Error tracking. Keep a simple log of AI errors found during note review. Categorise them: omission (something left out), commission (something added that did not happen), hallucinated negative (recorded the opposite of what was said), formatting error (wrong template or structure). Track the rate per consultation. A good benchmark: fewer than one clinically significant error per twenty consultations.

Before and after comparison. If you have the capacity, compare AI-assisted notes with manually written notes from the same clinicians. Are the AI-assisted notes more complete? More structured? Do they capture more safety-netting information? In some practices, AI-assisted notes are actually better than manual notes because the AI captures details the clinician would not have bothered to type.

Quality measurement is not about catching people out. It is about continuous improvement. Frame it that way with your team. The audit exists to improve the process, not to judge individuals.

Measuring experience

Experience is the dimension most practices neglect, and it is the one that predicts long-term success.

Staff survey. At one month and three months, ask clinicians a simple set of questions. Do you find the tool helpful? Do you trust the notes it produces? Does it change how you consult? Would you go back to manual documentation? Use a five-point scale and include a free-text box. The comments are usually more informative than the scores.

Patient feedback. Add a question to your routine patient satisfaction survey: "During your consultation, an AI tool was used to help document your appointment. How did you feel about this?" Options: comfortable, neutral, uncomfortable, unaware. Track the responses over time.

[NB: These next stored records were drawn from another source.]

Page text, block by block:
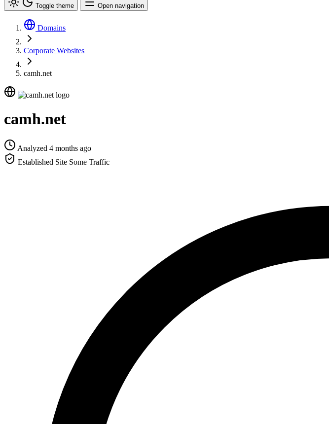
Toggle theme Open navigation
Domains
Corporate Websites
camh.net
camh.net
Analyzed 4 months ago
Established Site Some Traffic
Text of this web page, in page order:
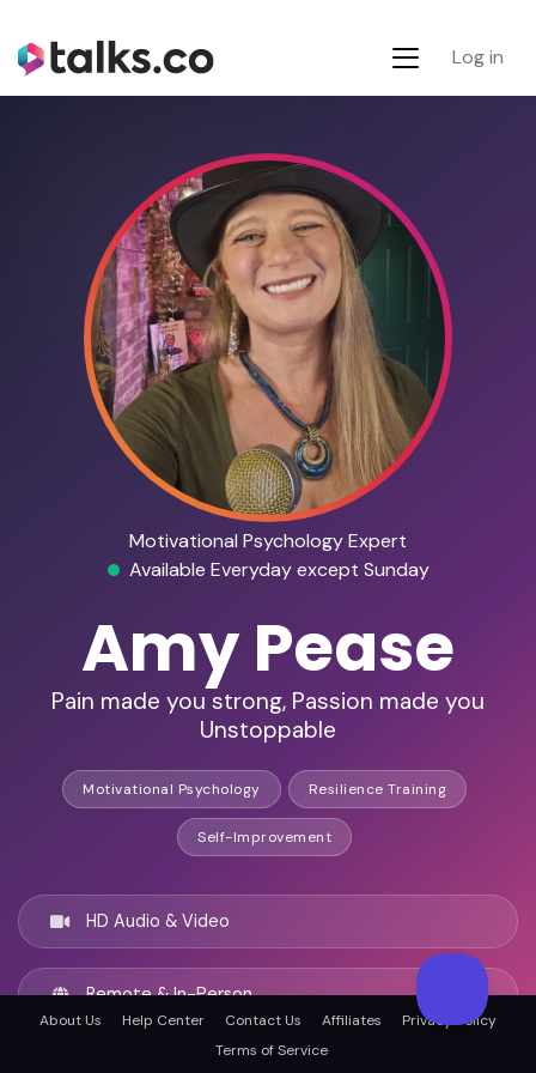
Log in
Motivational Psychology Expert
Available Everyday except Sunday
Amy Pease
Pain made you strong, Passion made you
Unstoppable
Motivational Psychology Resilience Training
Self-Improvement
HD Audio & Video
Remote & In-Person
About Us Help Center Contact Us Affiliates
Privacy Policy
Terms of Service
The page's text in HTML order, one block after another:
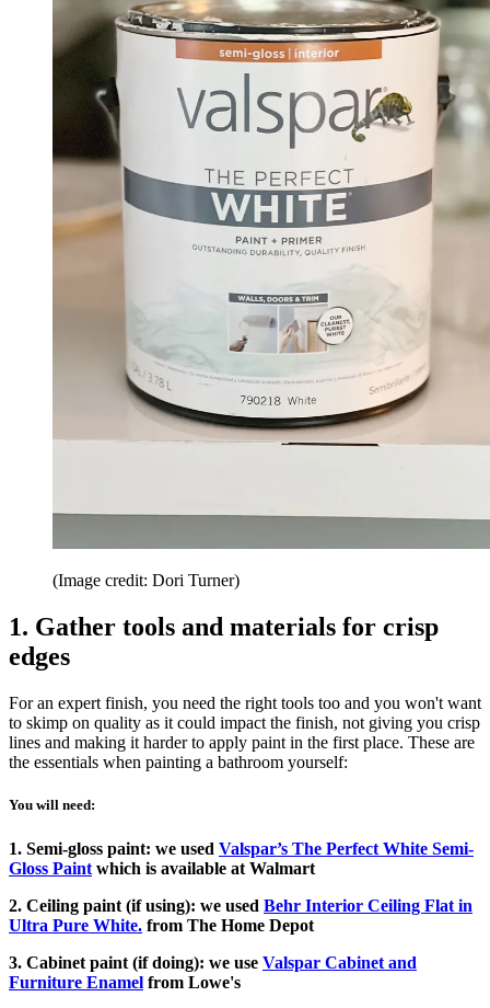
(Image credit: Dori Turner)
1. Gather tools and materials for crisp
edges
For an expert finish, you need the right tools too and you won't want
to skimp on quality as it could impact the finish, not giving you crisp
lines and making it harder to apply paint in the first place. These are
the essentials when painting a bathroom yourself:
You will need:
1. Semi-gloss paint: we used Valspar’s The Perfect White Semi-
Gloss Paint which is available at Walmart
2. Ceiling paint (if using): we used Behr Interior Ceiling Flat in
Ultra Pure White. from The Home Depot
3. Cabinet paint (if doing): we use Valspar Cabinet and
Furniture Enamel from Lowe's
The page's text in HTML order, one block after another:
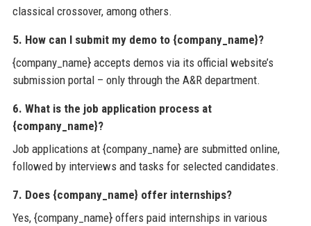
classical crossover, among others.
5. How can I submit my demo to {company_name}?
{company_name} accepts demos via its official website’s
submission portal – only through the A&R department.
6. What is the job application process at
{company_name}?
Job applications at {company_name} are submitted online,
followed by interviews and tasks for selected candidates.
7. Does {company_name} offer internships?
Yes, {company_name} offers paid internships in various
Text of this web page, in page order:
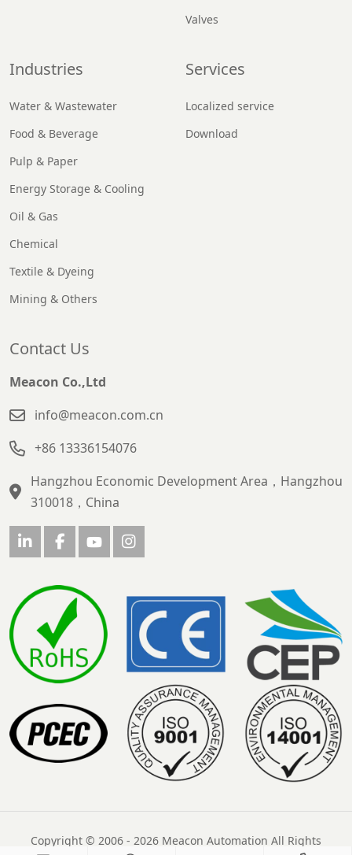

Opt-out rate. Monitor what proportion of patients decline AI documentation when offered the choice. A rising opt-out rate may indicate a communication problem or a genuine patient concern that needs addressing.

In most practices, patient acceptance is high — surveys consistently show 85 to 90 percent of patients are comfortable with AI documentation once it is explained to them. But the 10 to 15 percent who are not comfortable deserve respect and a clear alternative workflow.

Putting it together: your measurement dashboard

You do not need a spreadsheet with fifty metrics. You need a simple dashboard that you review monthly.

Time saved per session (hours per week across the practice)

Error rate (clinically significant errors per hundred consultations)

Clinician satisfaction (average score, one to five)

Patient opt-out rate (percentage)

Notes audited this month (number, with summary of findings)

Present this at your monthly clinical governance meeting. Five metrics, one page, five minutes of discussion. This is what sustainable measurement looks like in a busy practice.

If the numbers are good, share them with your team — it reinforces adoption. If they are concerning, address them early. A rising error rate at month two is a training problem. A rising error rate at month six might be a tool problem or a complacency problem. The data tells you where to look.

Key Takeaway

Measure three things: time (actual documentation time before and after, including review), quality (monthly note audits and error tracking), and experience (staff surveys, patient feedback, opt-out rates). Present five key metrics monthly at your clinical governance meeting. Good measurement turns opinions into evidence and catches problems before they become serious.